Min(ms) | Max(ms) | Avg(ms) | P95(ms) | P99(ms) | Total(ms) | QPS |
---|---|---|---|---|---|---|
9.841467 | 1598.517763 | 21.992187 | 37.224448 | 49.807360 | 21992.187414 | 45.470693 |
7.825205 | 68.539659 | 14.186356 | 25.952256 | 33.292288 | 14186.355529 | 70.490268 |
7.454702 | 65.591494 | 12.011027 | 19.660800 | 24.903680 | 12011.026735 | 83.256829 |
7.260074 | 69.390262 | 11.011897 | 16.515072 | 20.709376 | 11011.897113 | 90.810874 |
7.176657 | 65.607880 | 10.691981 | 15.990784 | 23.855104 | 10691.980970 | 93.528038 |
6.867503 | 69.031957 | 10.593516 | 17.563648 | 20.709376 | 10593.516474 | 94.397361 |
6.536093 | 62.991241 | 10.341561 | 17.563648 | 19.660800 | 10341.561371 | 96.697197 |
6.389569 | 70.144868 | 9.916755 | 14.942208 | 17.563648 | 9916.755239, | 100.839435 |
6.590661 | 81.347927 | 9.851637 | 14.942208 | 19.660800 | 9851.637219, | 101.505971 |
The first row in the table is under test that the system is started, it takes mor time to initialize many code path. So it's valueless to compare.
If we look at the Min
column we can see that even under 100% sample rate, a response can be as soon as 6.38ms, only 0.28ms plus compared to the minimum value of the baseline table.

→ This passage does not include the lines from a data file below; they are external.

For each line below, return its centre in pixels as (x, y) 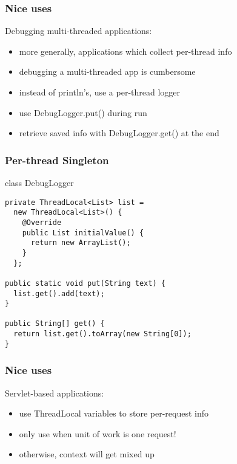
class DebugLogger (39, 182)
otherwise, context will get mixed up (87, 454)
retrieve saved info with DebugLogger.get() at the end (119, 133)
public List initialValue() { (83, 233)
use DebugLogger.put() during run (83, 112)
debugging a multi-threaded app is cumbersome (107, 71)
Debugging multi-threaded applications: (78, 31)
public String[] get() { (55, 324)
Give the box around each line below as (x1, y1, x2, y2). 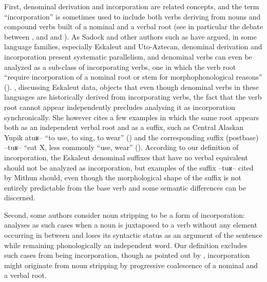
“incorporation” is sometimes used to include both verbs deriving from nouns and (4, 11, 261, 22)
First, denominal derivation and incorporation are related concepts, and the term (4, 1, 259, 11)
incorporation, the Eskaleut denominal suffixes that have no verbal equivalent (4, 152, 248, 162)
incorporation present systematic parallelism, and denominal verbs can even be (4, 51, 252, 62)
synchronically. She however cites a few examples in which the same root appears (4, 111, 259, 122)
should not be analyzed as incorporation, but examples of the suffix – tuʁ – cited (4, 162, 254, 173)
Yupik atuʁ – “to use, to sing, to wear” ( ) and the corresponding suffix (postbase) (4, 131, 259, 142)
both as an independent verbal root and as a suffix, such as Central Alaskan (4, 122, 244, 133)

And the system can still serve 1000 requests with 9851ms, about 700ms more compared to the lowest total time consumption, 9180ms, of the baseline.

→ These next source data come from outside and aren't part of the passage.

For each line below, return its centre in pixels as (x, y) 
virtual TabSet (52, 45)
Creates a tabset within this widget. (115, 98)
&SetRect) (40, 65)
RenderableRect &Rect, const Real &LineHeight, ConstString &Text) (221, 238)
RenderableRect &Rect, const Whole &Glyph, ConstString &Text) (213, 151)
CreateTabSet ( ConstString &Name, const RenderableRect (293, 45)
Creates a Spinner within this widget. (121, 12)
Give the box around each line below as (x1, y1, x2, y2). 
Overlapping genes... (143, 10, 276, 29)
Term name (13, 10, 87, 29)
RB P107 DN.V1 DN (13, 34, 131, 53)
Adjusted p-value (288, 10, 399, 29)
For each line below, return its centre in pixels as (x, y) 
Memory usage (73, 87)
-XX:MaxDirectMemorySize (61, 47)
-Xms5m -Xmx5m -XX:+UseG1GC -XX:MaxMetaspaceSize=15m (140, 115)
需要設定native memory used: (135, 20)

And only 0.7ms averaged to each request.
According to the rationality of the agent, the extra time spending is only related to a request itself, it can be seen as a fixed value. This value does not fluctuate how long a request takes. This means, the longer time a request takes, the less QPS impact the agent can cause.

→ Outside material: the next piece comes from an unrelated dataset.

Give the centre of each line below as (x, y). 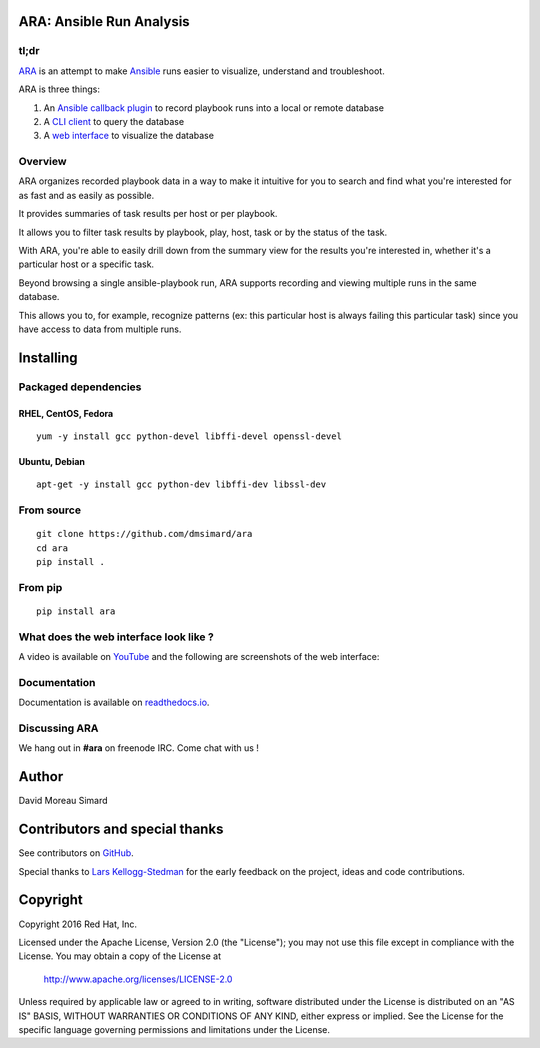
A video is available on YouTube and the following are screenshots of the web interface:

Process | Baseline | 100% Sampling Rate(After 11:17) |
---|---|---|
router | ||
broker | ||
broker |
From the charts we can see that there is about 1 percentage plus after enabling the tracing feature. And this 1 percentage is not a relative value, if the target application is deployed on servers with more cores, the increase amount may be is lower than 1 percentage.
The first part of the charts below show the memory consumption of the application disabling tracing feature, while the 2nd part shows the memory consumption when the tracing feature is enaled.
Process | Memory Consumption |
---|---|
router | |
broker | |
historical |
From the charts we can see that during the test, the memory does not consume more.